The University of Texas Solar Vehicles Team (UTSVT) is a student-driven effort to design, build, test, and race solar vehicles for the purpose of reinforcing skills learned in the classroom, raising awareness of solar power, and bringing solar power closer to practicality. To accomplish this task, a multidisciplinary group of students from various disciplines in the Cockrell School of Engineering, and from other schools across the University of Texas, such as the College of Liberal Arts and the College of Natural Sciences come together to design and construct the most efficient vehicle as possible.

The vehicles are completely powered by the sun and are entered in competitions against universities from across the United States and internationally. The team serves as the host for American Solar Challenge (ASC) and Formula Sun Grand Prix (FSGP).

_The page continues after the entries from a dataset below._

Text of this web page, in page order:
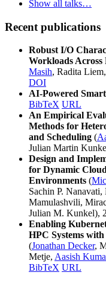
Show all talks…
Recent publications
Robust I/O
Workloads Across
Masih, Radita Liem,
DOI
AI-Powered
BibTeX URL
An Empirical
Methods for
and Scheduling (
Julian Martin
Design and
for Dynamic
Environments (
Sachin P.
Mamulashvili,
Julian M. Kunkel),
Enabling
HPC Systems
(Jonathan Decker,
Metje, Aasish
BibTeX URL
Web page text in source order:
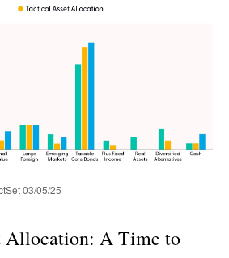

In addition to participating in races, the team participates in outreach events to educate the general public and K-12 students about the excitement of STEM careers and alternative energy.

==Vehicles==
=== Texas Native Sun I ===
The Longhorn Solar Race Car Team (LSRCT) built its first vehicle, Texas Native Sun, with a graphite and epoxy carbon fiber composite monocoque chassis and body, an 800 watt 1,000-cell solar array, and 66 nickel-hydrogen batteries. A 2 hp high-density permanent magnet DC electric motor powered its hydro-mechanical continuously variable transmission via a chain drive. The teardrop-shaped car's length, width, and height were 19 x 6.5 x 5 ft, and it weighed 320 lb. Its top speed was 67 mph. Project advisors included professors Gary Vliet and Ron Matthews.

It competed in three races—Sunrayce 1990 (placed 22nd out of 32), Sunrayce 1993, and the California Clean Air Race 1991 where it placed second out of 30 teams.

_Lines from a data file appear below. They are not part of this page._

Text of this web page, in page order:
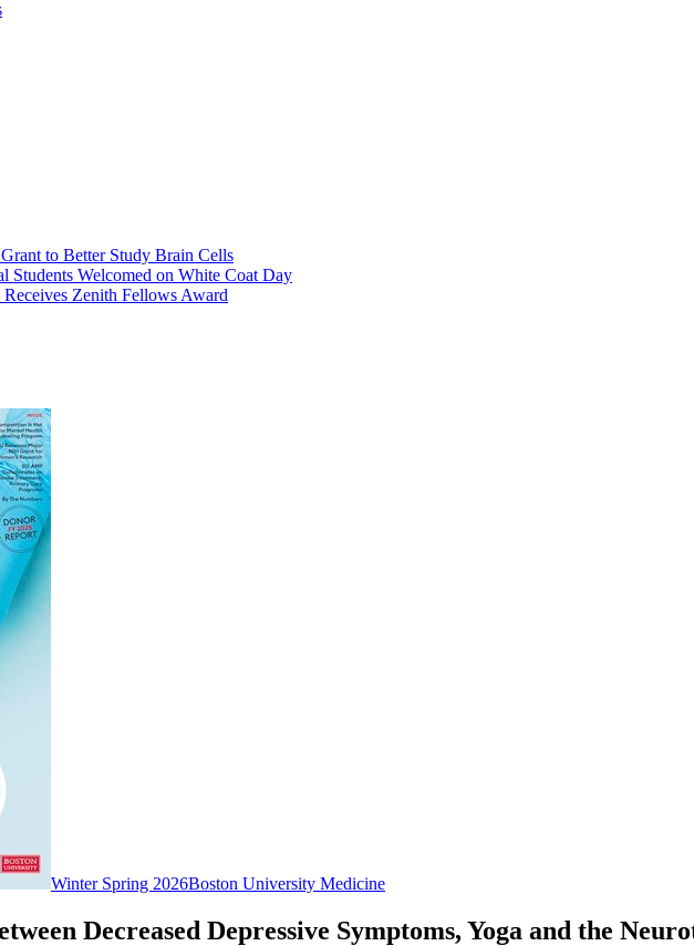
to Better Study Brain Cells
Students Welcomed on White Coat Day
Zenith Fellows Award
Winter Spring 2026Boston University Medicine
Decreased Depressive Symptoms, Yoga and the

=== Texas Native Sun II ===
Built in 1995, UT's second solar car, Texas Native Sun II, was a two-seater larger than the first, weighing 1200 lb with a top speed of 50 mph. It featured a bespoke electric hub motor and controller supplied by lead-acid batteries. The solar array consisted of 792 terrestrial-grade silicon cells with a peak power of 1.1 kW. An aluminum tubular chassis supported its composite balsa wood and carbon fiber body.

Texas Native Sun II raced in the Tour de Sol in 1996 placing fourth in its class and retired in 1998.

=== Solstice ===
Design started in 1998 for the team's third solar car, Solstice. The 16-member team aimed to follow the principal of "keep it simple, stupid" to make the car to be smaller and lighter than the prior entry. The car was constructed of an aluminum chassis with a carbon fiber honeycomb body. An 8 m2 array of 756 monocrystalline silicon solar cells would charge its eight-cell 96-volt battery, sending power to its 8 hp brushless DC motor. Two computers monitor telemetry.

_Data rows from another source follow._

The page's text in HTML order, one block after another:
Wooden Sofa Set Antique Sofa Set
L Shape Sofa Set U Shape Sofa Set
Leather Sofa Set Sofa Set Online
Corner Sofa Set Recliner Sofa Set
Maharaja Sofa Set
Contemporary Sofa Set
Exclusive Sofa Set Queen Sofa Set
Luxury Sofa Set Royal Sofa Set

While Solstice was slated for Sunrayce 1999 and the 2001 American Solar Challenge, it was not completed in time. Construction had begun in November 2000. The team planned to run it the Formula Sun Grand Prix in 2002 and 2005 and the American Solar Challenge in 2003.

=== Solar Steer ===
The renamed University of Texas Solar Vehicles Team (UTSVT) began the fourth car in 2004. Solar Steer was the first vehicle to have lithium-ion batteries and a carbon fiber body. After a fatal crash at the 2004 NASC and with the prior car being outdated, the team decided on a clean sheet design prioritizing reliability. It was completed in 2005 at a cost of $60,000. The solar array is made of 600 photovoltaic cells grouped in modules of 50, and split into three subarrays, for a total area of 8 m2. A maximum power output of 1200 W could propel it to a cruising speed of 45 mph and top speed of 55 mph.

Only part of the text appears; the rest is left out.